La guerre des deux gauches

Au sujet de la fracture réelle entre gauche altermondialiste et gauche moderne

Au fond, la vraie ligne de fracture en réalité se situe non pas entre la gauche et la droite, comme on pourrait le croire, mais entre les droites et les gauches. Il existe, comme disait René Rémond, trois droites : la légitimiste (royaliste, qui a disparu depuis) la bonapartiste (de Gaulle) et l'orléaniste (les centristes).

Du côté de la gauche, il existe la gauche socialiste, telle que nous la connaissons avec ses principaux leaders, François Hollande,Laurent Fabius, Martine Aubry, et la gauche marxiste, anticapitaliste, qui regroupe une partie des Verts, le Front de Gauche de Mélanchon et les mouvements d'extrême gauche.

Si les droites ont plus ou moins réussies à cohabiter ensemble, par le jeu d'alliances en vue de se maintenir au pouvoir, il n'en est pas de même concernant les deux gauches. Les premières épousent toutes deux le retour à l'autorité de l'Etat, l'économie de marché, la lutte contre les déficits, etc... alors que concernant les gauches, si elles se rejoignent plus ou moins sur les réformes sociétales (mariage homo, droit de vote des étrangers) elles s'opposent viscéralement concernant l'économie de marché mais aussi la place de l'Etat dans ses prérogatives régaliennes.
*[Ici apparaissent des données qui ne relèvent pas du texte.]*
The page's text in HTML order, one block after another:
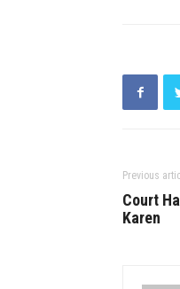
Previous
Court
Karen
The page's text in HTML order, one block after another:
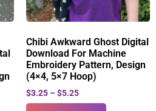
Chibi Awkward Ghost Digital
Download For Machine
Embroidery Pattern, Design
(4×4, 5×7 Hoop)
$3.25 – $5.25
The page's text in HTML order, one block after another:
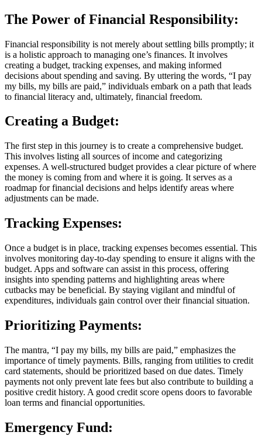
The Power of Financial Responsibility:
Financial responsibility is not merely about settling bills promptly; it
is a holistic approach to managing one’s finances. It involves
creating a budget, tracking expenses, and making informed
decisions about spending and saving. By uttering the words, “I pay
my bills, my bills are paid,” individuals embark on a path that leads
to financial literacy and, ultimately, financial freedom.
Creating a Budget:
The first step in this journey is to create a comprehensive budget.
This involves listing all sources of income and categorizing
expenses. A well-structured budget provides a clear picture of where
the money is coming from and where it is going. It serves as a
roadmap for financial decisions and helps identify areas where
adjustments can be made.
Tracking Expenses:
Once a budget is in place, tracking expenses becomes essential. This
involves monitoring day-to-day spending to ensure it aligns with the
budget. Apps and software can assist in this process, offering
insights into spending patterns and highlighting areas where
cutbacks may be beneficial. By staying vigilant and mindful of
expenditures, individuals gain control over their financial situation.
Prioritizing Payments:
The mantra, “I pay my bills, my bills are paid,” emphasizes the
importance of timely payments. Bills, ranging from utilities to credit
card statements, should be prioritized based on due dates. Timely
payments not only prevent late fees but also contribute to building a
positive credit history. A good credit score opens doors to favorable
loan terms and financial opportunities.
Emergency Fund:
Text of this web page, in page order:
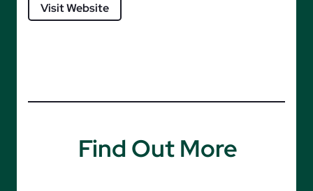
Visit Website
Find Out More
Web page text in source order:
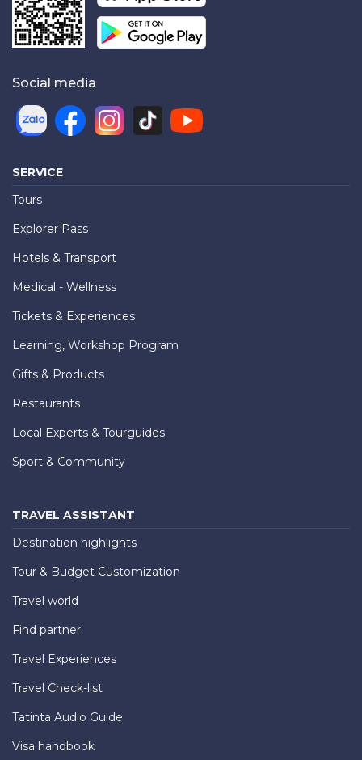
Social media
SERVICE
Tours
Explorer Pass
Hotels & Transport
Medical - Wellness
Tickets & Experiences
Learning, Workshop Program
Gifts & Products
Restaurants
Local Experts & Tourguides
Sport & Community
TRAVEL ASSISTANT
Destination highlights
Tour & Budget Customization
Travel world
Find partner
Travel Experiences
Travel Check-list
Tatinta Audio Guide
Visa handbook
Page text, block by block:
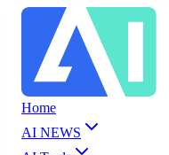
Home
AI NEWS
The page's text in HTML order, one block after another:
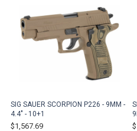
SIG SAUER SCORPION P226 - 9MM -
4.4" - 10+1
$1,567.69
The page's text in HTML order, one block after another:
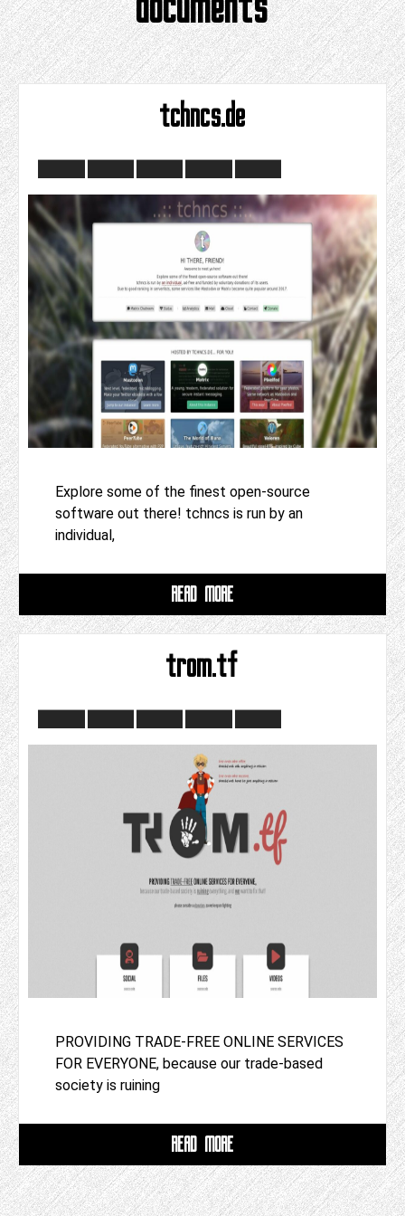
tchncs.de
Explore some of the finest open-source
software out there! tchncs is run by an
individual,
READ MORE
trom.tf
PROVIDING TRADE-FREE ONLINE SERVICES
FOR EVERYONE, because our trade-based
society is ruining
READ MORE
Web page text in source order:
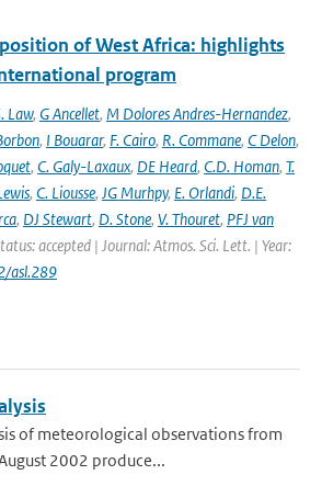
of West Africa: highlights
program
Law, G Ancellet, M Dolores Andres-Hernandez,
, I Bouarar, F. Cairo, R. Commane, C Delon,
, C. Galy-Laxaux, DE Heard, C.D. Homan, T.
, C. Liousse, JG Murhpy, E. Orlandi, D.E.
, DJ Stewart, D. Stone, V. Thouret, PFJ van
accepted | Journal: Atmos. Sci. Lett. | Year:
asl.289
of meteorological observations from
2002 produce...
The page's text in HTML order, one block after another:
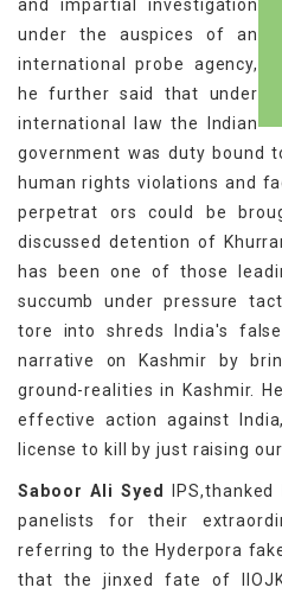
and impartial investigation
under the auspices of an
international probe agency,
he further said that under
international law the Indian
government was duty bound
human rights violations and
perpetrat ors could be
discussed detention of
has been one of those
succumb under pressure
tore into shreds India's
narrative on Kashmir by
ground-realities in Kashmir.
effective action against
license to kill by just raising
Saboor Ali Syed
panelists for their
referring to the Hyderpora
that the jinxed fate of
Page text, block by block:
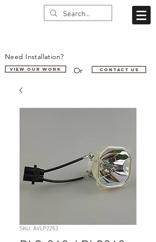
Need Installation?
VIEW OUR WORK Or Contact us
SKU: AVLP2253
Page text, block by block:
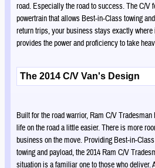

Le pire, c'est qu'il existe une fracture fondamentale entre les gauches qui les rend irréconciliables, sur des sujets comme le capitalisme, le patronat, l'économie de marché, la mondialisation, etc... il existera toujours au fond une gauche soft, qui cherche à accompagner le système tel qu'il est, et une gauche dure, dite pure pour certains, qui n'en démordra pas. Si vous avez lu le Courrier International de cette semaine, vous découvrirez que la gauche sous l'impulsion de Blair mais aussi de DSK au fond, a totalement accepté la mondialisation telle qu'elle est et toutes les conséquences sociales qui en dépendent.

Droite et gauche, même combat ? On serait tenté de dire que paradoxalement, la meilleure chose à souhaiter pour la gauche est qu'elle reste écartée du pouvoir, de tout gouvernement, afin qu'elle reste fidèle à elle-même, ses valeurs originelles... d'autant plus que les mouvements de contestation prennent une ampleur grandissante à travers le monde, comme on a pu le voir avec le cas des indignados. Va-t-on changer d'ère ? Un ancien monde va-t-il s'écrouler au profit d'un autre, qui serait totalement différent ? Toute la question est là.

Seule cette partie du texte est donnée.